Directions for this task:
Copy each line of the material below that includes the string "Käytämme".

Input material:

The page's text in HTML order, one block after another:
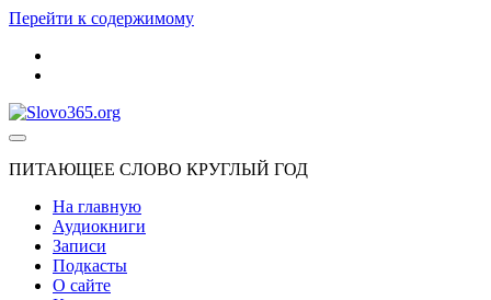
Перейти к содержимому
Slovo365.org
ПИТАЮЩЕЕ СЛОВО КРУГЛЫЙ ГОД
На главную
Аудиокниги
Записи
Подкасты
О сайте
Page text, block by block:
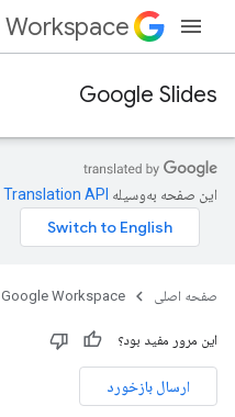
Workspace
Google Slides
این صفحه به‌وسیله
صفحه اصلی Google Workspace
این مرور مفید بود؟
ارسال بازخورد
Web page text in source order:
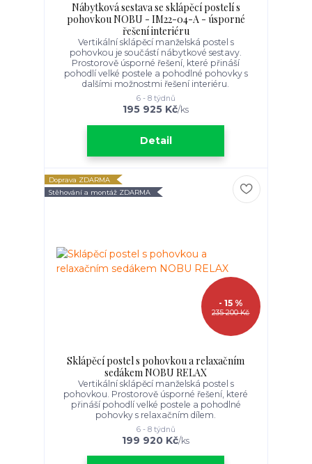
Nábytková sestava se sklápěcí postelí s
pohovkou NOBU - IM22-04-A - úsporné
řešení interiéru
Vertikální sklápěcí manželská postel s
pohovkou je součástí nábytkové sestavy.
Prostorově úsporné řešení, které přináší
pohodlí velké postele a pohodlné pohovky s
dalšími možnostmi řešení interiéru.
195 925 Kč/ks
6 - 8 týdnů
Detail
Doprava ZDARMA
Stěhování a montáž ZDARMA
235 200 Kč
- 15 %
Sklápěcí postel s pohovkou a relaxačním
sedákem NOBU RELAX
Vertikální sklápěcí manželská postel s
pohovkou. Prostorově úsporné řešení, které
přináší pohodlí velké postele a pohodlné
pohovky s relaxačním dílem.
199 920 Kč/ks
6 - 8 týdnů
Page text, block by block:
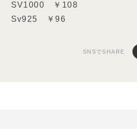
SV1000 ￥108
Sv925 ￥96
SNSでSHARE
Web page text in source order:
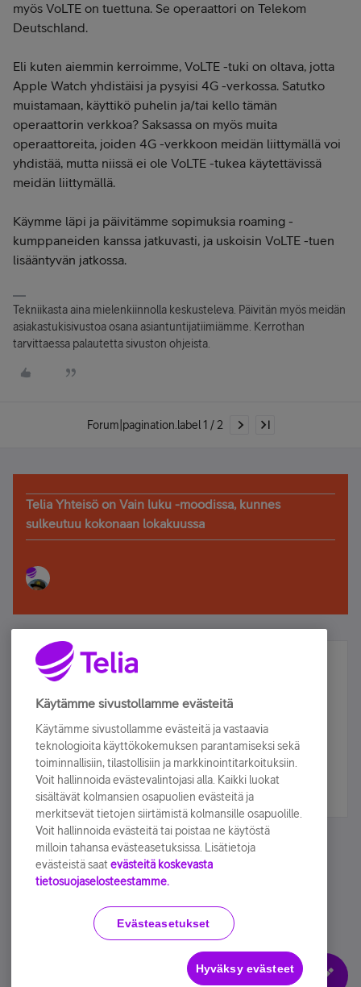
myös VoLTE on tuettuna. Se operaattori on Telekom
Deutschland.
Eli kuten aiemmin kerroimme, VoLTE -tuki on oltava, jotta
Apple Watch yhdistäisi ja pysyisi 4G -verkossa. Satutko
muistamaan, käyttikö puhelin ja/tai kello tämän
operaattorin verkkoa? Saksassa on myös muita
operaattoreita, joiden 4G -verkkoon meidän liittymällä voi
yhdistää, mutta niissä ei ole VoLTE -tukea käytettävissä
meidän liittymällä.
Käymme läpi ja päivitämme sopimuksia roaming -
kumppaneiden kanssa jatkuvasti, ja uskoisin VoLTE -tuen
lisääntyvän jatkossa.
Tekniikasta aina mielenkiinnolla keskusteleva. Päivitän myös meidän
asiakastukisivustoa osana asiantuntijatiimiämme. Kerrothan
tarvittaessa palautetta sivuston ohjeista.
Forum|pagination.label 1 / 2
Telia Yhteisö on Vain luku -moodissa, kunnes
sulkeutuu kokonaan lokakuussa
Älä jää paitsi – osallistu ja voita!
Tilaa Telian uutiskirje ja olet mukana arvonnassa.
sähköpostiisi.
Tilaa nyt
Käyttöehdot Accessibility statement
Evästeasetukset
Käytämme sivustollamme evästeitä
Käytämme sivustollamme evästeitä ja vastaavia
teknologioita käyttökokemuksen parantamiseksi sekä
toiminnallisiin, tilastollisiin ja markkinointitarkoituksiin.
Voit hallinnoida evästevalintojasi alla. Kaikki luokat
sisältävät kolmansien osapuolien evästeitä ja
merkitsevät tietojen siirtämistä kolmansille osapuolille.
Voit hallinnoida evästeitä tai poistaa ne käytöstä
milloin tahansa evästeasetuksissa. Lisätietoja
evästeistä saat evästeitä koskevasta
tietosuojaselosteestamme.
Evästeasetukset
Hyväksy evästeet

Output for this exercise:
Käytämme sivustollamme evästeitä
Käytämme sivustollamme evästeitä ja vastaavia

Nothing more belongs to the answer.